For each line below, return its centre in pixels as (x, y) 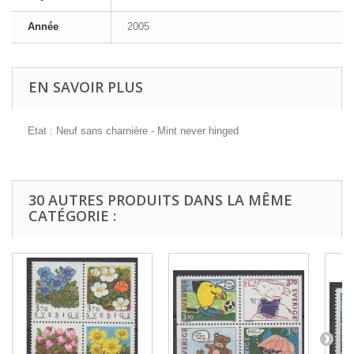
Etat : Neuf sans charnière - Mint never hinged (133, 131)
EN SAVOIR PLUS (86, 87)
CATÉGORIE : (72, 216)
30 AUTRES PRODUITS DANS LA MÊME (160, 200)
==
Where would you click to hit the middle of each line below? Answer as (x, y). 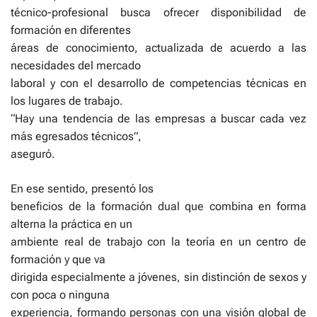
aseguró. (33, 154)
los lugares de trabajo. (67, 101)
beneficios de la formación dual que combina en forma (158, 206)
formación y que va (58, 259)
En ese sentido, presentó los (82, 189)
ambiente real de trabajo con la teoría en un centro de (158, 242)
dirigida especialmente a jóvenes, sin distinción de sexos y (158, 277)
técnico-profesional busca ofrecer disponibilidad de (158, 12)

• **Exercise**: Only one part of the listing is wanted: the lines from the one containing "Where would you" through the one containing "técnico-profesional busca ofrecer", both included. Please transcribe it exactly, leaving out the pictures.

• **Answer below**:
Where would you click to hit the middle of each line below? Answer as (x, y). 
aseguró. (33, 154)
los lugares de trabajo. (67, 101)
beneficios de la formación dual que combina en forma (158, 206)
formación y que va (58, 259)
En ese sentido, presentó los (82, 189)
ambiente real de trabajo con la teoría en un centro de (158, 242)
dirigida especialmente a jóvenes, sin distinción de sexos y (158, 277)
técnico-profesional busca ofrecer disponibilidad de (158, 12)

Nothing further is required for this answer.